Consent in Body Contact Game Is a Defence in Law of Torts [Common Law]
Consent is a defence in body contact games
We can define consent as willingness or voluntarily agree to a given situation. In a body contact sport or game, the players themselves because of implied consent to ordinary conduct that game or sport under the rules and regulations that governs that particular game or sport. A sports participant does not consent to force which could not reasonably be expected to happen in the course of the game¹.
However, if any event that may eventuate beyond the guiding rules and regulations of the particular game or sport, then the offence may be liable in respect of the laws within that jurisdiction. We can confirm and have clear view that consent is a defence in tort as presented above, by the following case laws and commentaries.
In the case of R v Billinghurst [1978] Crim.LR 553, there was game of rugby and in the course of playing the plaintiff, who did not have the ball at the time, was deliberately punched in the face by an opponent.
The court held that there was battery. Even though players are deemed to consent to force “of a kind which could reasonably expected to happen during a game” this does not include foul play that goes beyond what a reasonable participant would expect. Similarly, in the case of Condon v Basi*, the plaintiff suffered a broken leg as the result of foul tackle in the course of a game of football.
It was held that consent to reasonable contact is consented only to non-negligence behaviour and the defendant was found liable in negligence in line with above two case laws, here another case of Watson v British boxing Board of control, it was held that although, a boxer consented to injury caused by his opponent in the boxing ring, he does not consent to injury resulting from inadequate safety arrangements by the sport’s governing body after being hit.

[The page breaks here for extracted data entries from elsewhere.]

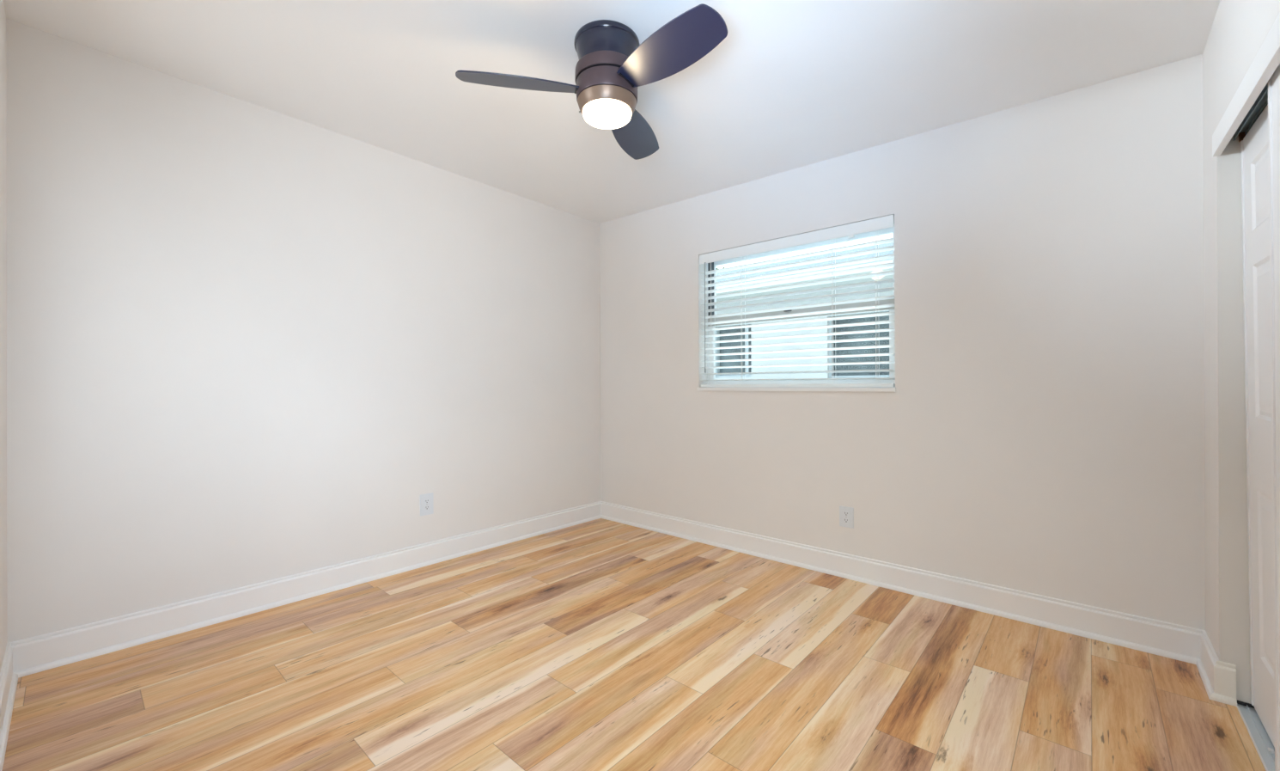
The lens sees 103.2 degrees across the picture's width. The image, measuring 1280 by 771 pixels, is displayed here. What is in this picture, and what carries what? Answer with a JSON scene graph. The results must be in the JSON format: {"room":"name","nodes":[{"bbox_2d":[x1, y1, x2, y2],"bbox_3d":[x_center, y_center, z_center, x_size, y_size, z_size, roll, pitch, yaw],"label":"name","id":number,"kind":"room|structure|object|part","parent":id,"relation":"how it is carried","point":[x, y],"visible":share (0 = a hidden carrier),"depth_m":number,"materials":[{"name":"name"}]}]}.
{"room":"empty bedroom","nodes":[
{"label":"empty bedroom","id":0,"kind":"room"},
{"bbox_2d":[0,0,7,671],"bbox_3d":[-1.158,-0.137,0.742,3.382,2.570,0.120,0,0,42],"label":"wall","id":1,"kind":"structure","parent":0,"point":[3,581],"depth_m":1.80,"materials":[{"name":"paint"}]},
{"bbox_2d":[0,642,18,770],"bbox_3d":[-1.604,1.034,1.237,2.050,0.132,0.027,0,0,42],"label":"baseboard","id":2,"kind":"structure","parent":1,"relation":"attached to","point":[9,679],"depth_m":1.69,"materials":[{"name":"white paint"}]},
{"bbox_2d":[6,18,600,642],"bbox_3d":[-1.381,-0.133,3.128,0.120,2.570,3.394,0,0,42],"label":"wall","id":3,"kind":"structure","parent":0,"point":[246,341],"depth_m":2.46,"materials":[{"name":"paint"}]},
{"bbox_2d":[9,500,600,677],"bbox_3d":[-1.343,1.035,3.056,0.027,0.132,3.094,0,0,42],"label":"baseboard","id":4,"kind":"structure","parent":3,"relation":"attached to","point":[42,652],"depth_m":2.46,"materials":[{"name":"white paint"}]},
{"bbox_2d":[420,492,433,516],"bbox_3d":[-1.308,0.733,3.110,0.009,0.130,0.084,0,0,42],"label":"wall outlet","id":5,"kind":"object","parent":3,"relation":"attached to","point":[426,500],"visible":1,"depth_m":3.11,"materials":[{"name":"white plastic"}]},
{"bbox_2d":[424,498,429,503],"bbox_3d":[-1.306,0.714,3.108,0.002,0.027,0.034,0,0,42],"label":"receptacle","id":6,"kind":"object","parent":5,"relation":"attached to","point":[426,500],"depth_m":3.11,"materials":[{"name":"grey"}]},
{"bbox_2d":[3,0,1220,223],"bbox_3d":[-0.215,-1.460,1.245,4.432,0.388,4.700,0,0,42],"label":"ceiling","id":7,"kind":"structure","parent":0,"point":[790,84],"depth_m":2.12,"materials":[{"name":"paint"}]},
{"bbox_2d":[455,3,727,159],"bbox_3d":[-0.041,-1.187,1.936,0.926,0.307,0.995,0,0,42],"label":"ceiling fan","id":8,"kind":"object","parent":7,"relation":"hanging from","point":[612,64],"visible":1,"depth_m":1.87,"materials":[{"name":"black metal"}]},
{"bbox_3d":[-0.457,-1.136,1.907,0.449,0.053,0.160,0,0,-11],"label":"blade","id":9,"kind":"part","parent":8,"relation":"part of","materials":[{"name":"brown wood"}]},
{"bbox_3d":[-0.030,-1.137,2.304,0.160,0.053,0.449,0,0,19],"label":"blade","id":10,"kind":"part","parent":8,"relation":"part of","materials":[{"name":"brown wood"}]},
{"bbox_3d":[0.101,-1.138,1.735,0.160,0.053,0.449,0,0,-41],"label":"blade","id":11,"kind":"part","parent":8,"relation":"part of","materials":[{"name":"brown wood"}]},
{"bbox_2d":[2,518,1265,770],"bbox_3d":[-0.242,1.096,1.226,4.163,0.001,4.430,0,0,42],"label":"floor","id":12,"kind":"structure","parent":0,"point":[600,643],"depth_m":1.87,"materials":[{"name":"brown wood"}]},
{"bbox_2d":[1236,700,1274,770],"bbox_3d":[1.546,1.084,1.126,0.076,0.013,1.562,0,0,42],"label":"floor track","id":13,"kind":"object","parent":12,"relation":"on","point":[1264,745],"visible":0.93,"depth_m":1.57,"materials":[{"name":"metal"}]},
{"bbox_2d":[599,54,1205,629],"bbox_3d":[1.040,-0.141,3.128,3.502,2.570,0.180,0,0,42],"label":"wall","id":14,"kind":"structure","parent":0,"point":[1041,431],"depth_m":2.45,"materials":[{"name":"paint"}]},
{"bbox_2d":[697,225,895,391],"bbox_3d":[0.939,-0.438,3.199,1.286,0.954,0.177,0,0,42],"label":"window","id":15,"kind":"structure","parent":14,"relation":"in","point":[712,265],"depth_m":3.19,"materials":[{"name":"white plastic"}]},
{"bbox_3d":[0.919,0.029,3.174,1.286,0.020,0.110,0,0,42],"label":"sill","id":16,"kind":"part","parent":15,"relation":"part of","materials":[{"name":"white paint"}]},
{"bbox_2d":[699,214,895,386],"bbox_3d":[0.904,-0.449,3.159,1.264,0.927,0.072,0,0,42],"label":"blind","id":17,"kind":"object","parent":15,"relation":"attached to","point":[886,222],"visible":0.88,"depth_m":3.09,"materials":[{"name":"white plastic"}]},
{"bbox_3d":[0.508,-0.431,3.522,0.008,0.875,0.055,0,0,42],"label":"ladder cord","id":18,"kind":"part","parent":17,"relation":"part of","materials":[{"name":"white fabric"}]},
{"bbox_3d":[0.688,-0.432,3.363,0.008,0.875,0.055,0,0,42],"label":"ladder cord","id":19,"kind":"part","parent":17,"relation":"part of","materials":[{"name":"white fabric"}]},
{"bbox_3d":[0.911,0.005,3.165,1.256,0.020,0.048,0,0,42],"label":"rail","id":20,"kind":"part","parent":17,"relation":"part of","materials":[{"name":"white plastic"}]},
{"bbox_3d":[1.136,-0.434,2.965,0.008,0.875,0.055,0,0,42],"label":"ladder cord","id":21,"kind":"part","parent":17,"relation":"part of","materials":[{"name":"white fabric"}]},
{"bbox_3d":[1.316,-0.434,2.806,0.008,0.875,0.055,0,0,42],"label":"ladder cord","id":22,"kind":"part","parent":17,"relation":"part of","materials":[{"name":"white fabric"}]},
{"bbox_3d":[0.962,-0.448,3.224,1.246,0.062,0.032,0,0,42],"label":"meeting rail","id":23,"kind":"part","parent":15,"relation":"part of","materials":[{"name":"metal"}]},
{"bbox_3d":[0.966,-0.214,3.228,1.246,0.447,0.022,0,0,42],"label":"sash","id":24,"kind":"part","parent":15,"relation":"part of","materials":[{"name":"white plastic"}]},
{"bbox_3d":[0.986,-0.653,3.252,1.246,0.464,0.022,0,0,42],"label":"sash","id":25,"kind":"part","parent":15,"relation":"part of","materials":[{"name":"white plastic"}]},
{"bbox_2d":[839,505,853,528],"bbox_3d":[1.174,0.752,2.884,0.080,0.117,0.009,0,0,42],"label":"wall outlet","id":26,"kind":"object","parent":14,"relation":"attached to","point":[846,514],"visible":1,"depth_m":2.88,"materials":[{"name":"white plastic"}]},
{"bbox_2d":[842,511,849,516],"bbox_3d":[1.172,0.733,2.882,0.034,0.027,0.002,0,0,42],"label":"receptacle","id":27,"kind":"object","parent":26,"relation":"attached to","point":[844,513],"depth_m":2.88,"materials":[{"name":"grey plastic"}]},
{"bbox_2d":[843,518,849,523],"bbox_3d":[1.172,0.772,2.882,0.034,0.027,0.002,0,0,42],"label":"receptacle","id":28,"kind":"object","parent":26,"relation":"attached to","point":[845,520],"depth_m":2.88,"materials":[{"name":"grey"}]},
{"bbox_2d":[600,500,1202,664],"bbox_3d":[0.930,1.028,3.090,3.382,0.132,0.027,0,0,42],"label":"baseboard","id":29,"kind":"structure","parent":14,"relation":"attached to","point":[1167,639],"depth_m":2.53,"materials":[{"name":"white paint"}]},
{"bbox_2d":[1202,0,1279,658],"bbox_3d":[1.184,-0.144,0.746,0.115,2.570,3.194,0,0,42],"label":"wall","id":30,"kind":"structure","parent":0,"point":[1240,28],"depth_m":1.81,"materials":[{"name":"paint"}]},
{"bbox_2d":[1195,629,1219,698],"bbox_3d":[2.089,1.023,1.867,0.027,0.132,0.317,0,0,42],"label":"baseboard","id":31,"kind":"structure","parent":30,"relation":"attached to","point":[1205,665],"depth_m":1.86,"materials":[{"name":"white paint"}]},
{"bbox_2d":[1209,660,1237,706],"bbox_3d":[2.006,1.024,1.747,0.063,0.132,0.027,0,0,42],"label":"baseboard","id":32,"kind":"structure","parent":30,"relation":"attached to","point":[1224,673],"depth_m":1.74,"materials":[{"name":"white paint"}]},
{"bbox_2d":[1217,134,1250,703],"bbox_3d":[2.051,0.115,1.723,0.115,1.950,0.002,0,0,42],"label":"trim","id":33,"kind":"structure","parent":30,"relation":"attached to","point":[1234,584],"depth_m":1.74,"materials":[{"name":"paint"}]},
{"bbox_2d":[1212,12,1279,157],"bbox_3d":[1.484,-0.802,1.176,0.020,0.134,1.570,0,0,42],"label":"trim","id":34,"kind":"structure","parent":30,"relation":"attached to","point":[1267,59],"depth_m":1.36,"materials":[{"name":"white paint"}]},
{"bbox_2d":[1232,82,1267,141],"bbox_3d":[1.529,-0.817,1.136,0.094,0.083,1.562,0,0,42],"label":"door track","id":35,"kind":"object","parent":30,"relation":"attached to","point":[1261,102],"visible":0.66,"depth_m":1.58,"materials":[{"name":"black metal"}]},
{"bbox_3d":[1.529,-0.827,1.136,0.094,0.064,1.562,0,0,42],"label":"track plate","id":36,"kind":"part","parent":35,"relation":"part of","materials":[{"name":"black metal"}]},
{"bbox_2d":[1240,103,1274,746],"bbox_3d":[1.752,0.125,1.350,0.057,1.906,0.950,0,0,42],"label":"door","id":37,"kind":"structure","parent":35,"relation":"hanging from","point":[1254,156],"depth_m":1.61,"materials":[{"name":"white paint"}]},
{"bbox_2d":[1267,63,1279,770],"bbox_3d":[1.322,0.133,0.933,0.039,1.887,1.006,0,0,42],"label":"door","id":38,"kind":"structure","parent":35,"relation":"hanging from","point":[1274,82],"depth_m":1.29,"materials":[{"name":"white paint"}]},
{"label":"outside","id":39,"kind":"structure","parent":0,"visible":0},
{"bbox_3d":[5.044,1.490,10.273,28.000,0.100,15.820,0,0,42],"label":"ground","id":40,"kind":"structure","parent":39,"visible":0},
{"bbox_2d":[715,242,893,379],"bbox_3d":[3.460,-0.375,8.120,12.500,3.635,5.940,0,0,42],"label":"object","id":41,"kind":"structure","parent":40,"relation":"on","point":[879,366],"depth_m":6.13,"materials":[{"name":"paint"}]},
{"bbox_3d":[1.327,-0.467,6.944,0.590,0.730,0.010,0,0,42],"label":"pane","id":42,"kind":"part","parent":41,"relation":"part of","materials":[{"name":"clear glass"}]},
{"bbox_3d":[2.604,-0.458,5.811,0.815,0.760,0.010,0,0,42],"label":"pane","id":43,"kind":"part","parent":41,"relation":"part of","materials":[{"name":"clear glass"}]}
]}

In a fight, the participants who voluntarily involved themselves are taken to have consented to the trespass of battery but in other case where an unreasonable force is applied on unfair grounds like in the case of Hane v Hollowayͯ, the plaintiff, a tired gardener aged 64, came back from the pub one night and provoked an argument by calling the defendant’s wife “a monkey in tart”. The 23 year-old defendant struck the plaintiff a violent blow in the eye and inflicted a wound that needed 19 stiches.
The court held that there is no action as battery available to those who take part in fights especially “an ordinary fight with fists” because they would be taken to have consented to the battery. However, consent did not apply in this case because the plaintiff’s conduct was trivial and the defendant gave a ‘savage blow out of all proportion to the occasion.
Another area of consent is defence is in medical treatments given by the medical officers; there medical treatment involving the direct application of force administered without the patient’s consent, or giving treatment different from that, for which consent has given, constitutes a battery.
We can see from the case of Chatterton v Gersonº, where the plaintiff was suffering from severe pain caused by a trapped nerve from which the defendant, a specialist in the treatment of chronic intractable pain, gave her spinal injections. This helped the pain for a while but it rendered her right leg numb. She claimed trespass on the grounds that her consent to the injection was invalid as she had not been warned of the risk or informed of the potential consequences. It was held that the defendant was not liable in trespass .where patient is informed in broad terms of the nature of the procedure and consent is obtained failure to disclose the associated risks does not invalidate the consent.
In contact sport if and only when an act done beyond the governing rules and regulations of the particular game or sport .Though the consent is implied given in a game or sport by the participant to a limited extend of the rules and regulations that governs that particular game or sport. Subsequently, if any event outside these set rules and regulations would lead to trespass against person, as we can see from the above authorities mentioned above.
As for participants who physical fight are who voluntarily involved themselves are taken to have consented to the trespass of battery but in other case where an unreasonable force is applied on unfair grounds. As in the case of Hane v Holloway, it was an unfair blow from the defendant so the defendant was liable for battery.
On the medical treatments, if any mistreatment or any act of trespass can only be on negligence of the medical officer rather than trespass patient since the patient is informed in broad terms of the nature of the procedure and consent is obtained failure to disclose the associated risks does invalidate the consent as held the case of Chatterton v Gerson.
Therefore, though generally, in a contact sports consent is implied to but a defence is available if there an act is outside the rules and regulations that governs that particular game or sport that amount to battery so we can state the consent is a defence in contact sports in exceptional case like the ones we have discussed in this assignment.
Secondly, persons who participate in a confronting fight voluntarily implied consented to but exceptional case like that of Hane v Halloway, consent is also a defence to trespass to person.
As on the grounds of consent as a defence in medical treatment, the patient has voluntarily implied to consent but defence can be obtained if consequences as a result of the negligence of the particular medical officer or any person or authority that are involve in that particular event.